TASK ITEM:
Write out the listing below exactly, beginning at its first line and ending with the line that contains "Shipped discreetly in".

══ RECORDS SUPPLIED ══

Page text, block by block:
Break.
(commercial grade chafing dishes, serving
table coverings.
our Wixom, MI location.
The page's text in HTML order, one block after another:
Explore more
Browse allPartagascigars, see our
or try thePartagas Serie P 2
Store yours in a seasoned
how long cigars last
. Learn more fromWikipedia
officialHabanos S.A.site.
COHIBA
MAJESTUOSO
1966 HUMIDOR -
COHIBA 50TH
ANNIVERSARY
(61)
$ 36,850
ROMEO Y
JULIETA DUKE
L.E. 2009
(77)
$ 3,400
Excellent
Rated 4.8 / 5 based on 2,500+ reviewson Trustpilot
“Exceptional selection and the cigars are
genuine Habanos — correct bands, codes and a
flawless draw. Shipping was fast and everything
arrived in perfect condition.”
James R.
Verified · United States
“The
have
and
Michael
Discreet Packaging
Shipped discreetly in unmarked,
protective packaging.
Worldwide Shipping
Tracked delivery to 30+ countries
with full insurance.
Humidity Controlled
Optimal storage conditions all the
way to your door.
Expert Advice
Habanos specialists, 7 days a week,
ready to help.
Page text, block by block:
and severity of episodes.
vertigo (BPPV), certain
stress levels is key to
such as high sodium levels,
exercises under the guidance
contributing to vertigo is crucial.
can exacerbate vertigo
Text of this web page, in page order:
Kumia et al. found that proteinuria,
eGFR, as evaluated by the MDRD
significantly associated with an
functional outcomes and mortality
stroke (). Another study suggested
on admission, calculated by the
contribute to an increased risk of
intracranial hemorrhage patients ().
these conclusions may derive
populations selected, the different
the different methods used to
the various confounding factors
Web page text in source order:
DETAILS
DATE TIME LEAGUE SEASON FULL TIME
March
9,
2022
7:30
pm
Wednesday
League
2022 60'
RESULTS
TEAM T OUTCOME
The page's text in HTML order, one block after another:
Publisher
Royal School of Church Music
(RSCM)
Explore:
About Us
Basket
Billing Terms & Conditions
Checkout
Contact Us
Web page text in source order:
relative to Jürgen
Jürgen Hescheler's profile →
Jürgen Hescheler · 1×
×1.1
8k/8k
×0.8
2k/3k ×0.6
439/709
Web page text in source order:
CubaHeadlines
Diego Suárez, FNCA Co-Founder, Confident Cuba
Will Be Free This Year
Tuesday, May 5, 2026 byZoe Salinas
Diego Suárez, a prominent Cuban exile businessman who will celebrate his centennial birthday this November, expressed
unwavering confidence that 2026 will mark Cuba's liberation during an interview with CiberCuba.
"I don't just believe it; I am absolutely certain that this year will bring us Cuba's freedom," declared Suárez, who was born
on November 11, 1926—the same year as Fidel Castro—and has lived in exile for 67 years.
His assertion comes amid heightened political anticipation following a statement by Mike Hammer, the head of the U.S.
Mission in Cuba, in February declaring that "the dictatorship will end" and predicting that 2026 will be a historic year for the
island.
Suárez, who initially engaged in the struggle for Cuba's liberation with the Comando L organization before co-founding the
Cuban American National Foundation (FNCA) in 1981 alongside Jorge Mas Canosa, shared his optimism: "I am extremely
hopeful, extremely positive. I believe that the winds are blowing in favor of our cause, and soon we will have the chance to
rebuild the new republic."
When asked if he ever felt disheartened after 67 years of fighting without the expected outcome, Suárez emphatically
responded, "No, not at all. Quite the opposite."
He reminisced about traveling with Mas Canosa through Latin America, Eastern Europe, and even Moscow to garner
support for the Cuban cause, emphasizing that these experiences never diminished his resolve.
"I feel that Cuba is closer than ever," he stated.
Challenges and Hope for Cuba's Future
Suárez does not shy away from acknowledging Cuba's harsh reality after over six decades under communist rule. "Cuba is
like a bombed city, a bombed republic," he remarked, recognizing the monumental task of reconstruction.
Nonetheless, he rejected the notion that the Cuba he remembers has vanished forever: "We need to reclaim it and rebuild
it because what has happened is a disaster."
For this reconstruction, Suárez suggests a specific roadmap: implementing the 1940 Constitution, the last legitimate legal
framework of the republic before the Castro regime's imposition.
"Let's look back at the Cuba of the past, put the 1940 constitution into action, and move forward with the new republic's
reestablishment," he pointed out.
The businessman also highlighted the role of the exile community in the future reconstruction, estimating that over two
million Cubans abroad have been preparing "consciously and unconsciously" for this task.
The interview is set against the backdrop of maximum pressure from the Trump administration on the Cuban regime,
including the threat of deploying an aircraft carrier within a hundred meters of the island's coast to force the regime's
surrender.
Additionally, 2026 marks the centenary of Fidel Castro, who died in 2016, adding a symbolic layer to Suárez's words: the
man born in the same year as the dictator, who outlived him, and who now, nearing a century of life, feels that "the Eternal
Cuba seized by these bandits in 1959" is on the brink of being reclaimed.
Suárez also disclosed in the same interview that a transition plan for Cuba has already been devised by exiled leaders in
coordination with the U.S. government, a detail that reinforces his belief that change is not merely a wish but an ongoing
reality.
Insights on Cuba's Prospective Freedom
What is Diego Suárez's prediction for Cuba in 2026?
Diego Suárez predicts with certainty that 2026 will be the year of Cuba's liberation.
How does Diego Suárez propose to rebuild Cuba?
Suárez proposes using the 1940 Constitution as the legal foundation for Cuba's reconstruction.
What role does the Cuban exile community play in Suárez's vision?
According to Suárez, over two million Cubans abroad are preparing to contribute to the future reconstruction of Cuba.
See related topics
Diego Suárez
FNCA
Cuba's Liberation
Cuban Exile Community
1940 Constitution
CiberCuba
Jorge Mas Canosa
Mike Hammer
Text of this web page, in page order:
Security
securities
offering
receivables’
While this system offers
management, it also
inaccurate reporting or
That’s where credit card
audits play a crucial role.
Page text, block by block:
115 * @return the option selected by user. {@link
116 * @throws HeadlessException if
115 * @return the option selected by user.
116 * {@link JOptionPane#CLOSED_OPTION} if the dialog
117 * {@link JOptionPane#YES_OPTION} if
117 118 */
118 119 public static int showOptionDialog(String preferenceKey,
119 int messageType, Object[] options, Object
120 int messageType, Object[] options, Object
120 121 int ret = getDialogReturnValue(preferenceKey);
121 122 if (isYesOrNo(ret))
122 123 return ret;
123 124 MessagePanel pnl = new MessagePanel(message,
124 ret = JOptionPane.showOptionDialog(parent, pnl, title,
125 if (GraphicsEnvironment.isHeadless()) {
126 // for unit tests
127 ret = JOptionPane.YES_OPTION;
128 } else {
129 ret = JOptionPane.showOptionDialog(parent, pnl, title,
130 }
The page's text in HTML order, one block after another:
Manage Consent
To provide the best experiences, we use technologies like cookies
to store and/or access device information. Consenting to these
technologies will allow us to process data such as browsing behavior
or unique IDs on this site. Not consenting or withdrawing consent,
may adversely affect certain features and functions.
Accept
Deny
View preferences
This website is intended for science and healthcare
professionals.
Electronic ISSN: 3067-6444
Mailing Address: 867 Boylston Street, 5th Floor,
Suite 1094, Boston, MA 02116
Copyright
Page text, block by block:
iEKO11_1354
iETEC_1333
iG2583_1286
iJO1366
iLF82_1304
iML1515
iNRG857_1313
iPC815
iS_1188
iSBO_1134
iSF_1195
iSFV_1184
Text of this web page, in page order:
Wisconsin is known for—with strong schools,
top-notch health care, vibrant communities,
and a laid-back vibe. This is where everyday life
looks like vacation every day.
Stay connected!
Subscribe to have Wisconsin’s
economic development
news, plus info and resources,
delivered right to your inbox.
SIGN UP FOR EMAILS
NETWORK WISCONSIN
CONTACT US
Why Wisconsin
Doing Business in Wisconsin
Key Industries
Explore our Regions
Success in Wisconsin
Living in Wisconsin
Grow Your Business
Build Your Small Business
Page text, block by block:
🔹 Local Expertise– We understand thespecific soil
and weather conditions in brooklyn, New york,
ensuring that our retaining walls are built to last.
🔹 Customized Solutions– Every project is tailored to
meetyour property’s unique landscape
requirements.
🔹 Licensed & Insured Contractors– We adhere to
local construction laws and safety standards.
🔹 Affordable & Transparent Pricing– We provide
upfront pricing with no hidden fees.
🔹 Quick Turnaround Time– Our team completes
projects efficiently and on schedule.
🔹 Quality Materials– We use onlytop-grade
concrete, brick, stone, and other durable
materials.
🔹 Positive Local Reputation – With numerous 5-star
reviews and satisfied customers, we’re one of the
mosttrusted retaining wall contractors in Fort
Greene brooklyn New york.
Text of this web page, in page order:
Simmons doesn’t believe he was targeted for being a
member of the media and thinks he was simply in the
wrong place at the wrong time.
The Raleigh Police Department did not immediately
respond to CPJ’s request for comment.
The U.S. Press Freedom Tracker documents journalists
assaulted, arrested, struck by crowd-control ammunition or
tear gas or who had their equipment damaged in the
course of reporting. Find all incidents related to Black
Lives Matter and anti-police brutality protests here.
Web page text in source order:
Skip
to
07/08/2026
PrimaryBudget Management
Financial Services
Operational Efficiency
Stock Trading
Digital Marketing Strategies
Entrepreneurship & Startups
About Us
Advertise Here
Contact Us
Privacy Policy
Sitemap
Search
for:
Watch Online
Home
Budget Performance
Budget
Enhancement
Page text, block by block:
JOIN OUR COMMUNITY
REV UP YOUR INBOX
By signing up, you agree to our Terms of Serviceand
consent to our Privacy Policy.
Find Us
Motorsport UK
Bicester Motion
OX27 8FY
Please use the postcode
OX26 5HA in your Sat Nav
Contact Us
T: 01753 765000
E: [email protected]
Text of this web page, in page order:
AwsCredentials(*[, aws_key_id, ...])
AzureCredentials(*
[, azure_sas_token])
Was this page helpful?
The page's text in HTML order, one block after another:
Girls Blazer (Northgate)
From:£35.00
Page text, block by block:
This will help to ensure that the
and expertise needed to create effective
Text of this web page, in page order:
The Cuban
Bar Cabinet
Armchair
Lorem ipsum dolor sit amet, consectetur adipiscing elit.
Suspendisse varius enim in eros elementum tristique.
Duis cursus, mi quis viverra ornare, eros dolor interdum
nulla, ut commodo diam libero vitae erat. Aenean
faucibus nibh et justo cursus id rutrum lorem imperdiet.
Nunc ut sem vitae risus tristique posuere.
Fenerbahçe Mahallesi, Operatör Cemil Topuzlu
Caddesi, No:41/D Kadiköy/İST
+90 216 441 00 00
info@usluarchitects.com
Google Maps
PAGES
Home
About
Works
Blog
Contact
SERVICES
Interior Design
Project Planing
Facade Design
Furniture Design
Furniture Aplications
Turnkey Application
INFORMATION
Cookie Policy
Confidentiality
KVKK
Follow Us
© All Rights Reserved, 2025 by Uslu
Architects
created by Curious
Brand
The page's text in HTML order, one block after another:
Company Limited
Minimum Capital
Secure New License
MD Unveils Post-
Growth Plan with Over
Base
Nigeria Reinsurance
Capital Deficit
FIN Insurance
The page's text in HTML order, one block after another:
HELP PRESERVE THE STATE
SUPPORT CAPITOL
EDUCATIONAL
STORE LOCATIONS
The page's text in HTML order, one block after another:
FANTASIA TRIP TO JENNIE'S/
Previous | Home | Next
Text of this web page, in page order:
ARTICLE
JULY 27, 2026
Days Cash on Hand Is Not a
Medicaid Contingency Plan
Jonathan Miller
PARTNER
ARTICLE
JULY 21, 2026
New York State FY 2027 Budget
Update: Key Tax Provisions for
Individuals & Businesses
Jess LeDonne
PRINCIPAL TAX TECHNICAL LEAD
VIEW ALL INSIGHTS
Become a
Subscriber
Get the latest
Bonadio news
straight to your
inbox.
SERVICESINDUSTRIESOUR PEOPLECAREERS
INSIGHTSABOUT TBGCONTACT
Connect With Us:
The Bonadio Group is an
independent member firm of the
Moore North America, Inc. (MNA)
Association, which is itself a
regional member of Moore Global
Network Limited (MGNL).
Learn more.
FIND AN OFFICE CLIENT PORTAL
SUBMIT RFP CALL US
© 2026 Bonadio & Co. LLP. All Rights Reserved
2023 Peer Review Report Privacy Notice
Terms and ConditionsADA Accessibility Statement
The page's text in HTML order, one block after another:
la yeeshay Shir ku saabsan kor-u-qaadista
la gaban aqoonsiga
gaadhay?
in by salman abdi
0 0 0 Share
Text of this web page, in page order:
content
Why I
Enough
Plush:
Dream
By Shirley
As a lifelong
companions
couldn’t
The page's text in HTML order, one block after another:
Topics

═══

EXPECTED ANSWER:
Page text, block by block:
Break.
(commercial grade chafing dishes, serving
table coverings.
our Wixom, MI location.
The page's text in HTML order, one block after another:
Explore more
Browse allPartagascigars, see our
or try thePartagas Serie P 2
Store yours in a seasoned
how long cigars last
. Learn more fromWikipedia
officialHabanos S.A.site.
COHIBA
MAJESTUOSO
1966 HUMIDOR -
COHIBA 50TH
ANNIVERSARY
(61)
$ 36,850
ROMEO Y
JULIETA DUKE
L.E. 2009
(77)
$ 3,400
Excellent
Rated 4.8 / 5 based on 2,500+ reviewson Trustpilot
“Exceptional selection and the cigars are
genuine Habanos — correct bands, codes and a
flawless draw. Shipping was fast and everything
arrived in perfect condition.”
James R.
Verified · United States
“The
have
and
Michael
Discreet Packaging
Shipped discreetly in unmarked,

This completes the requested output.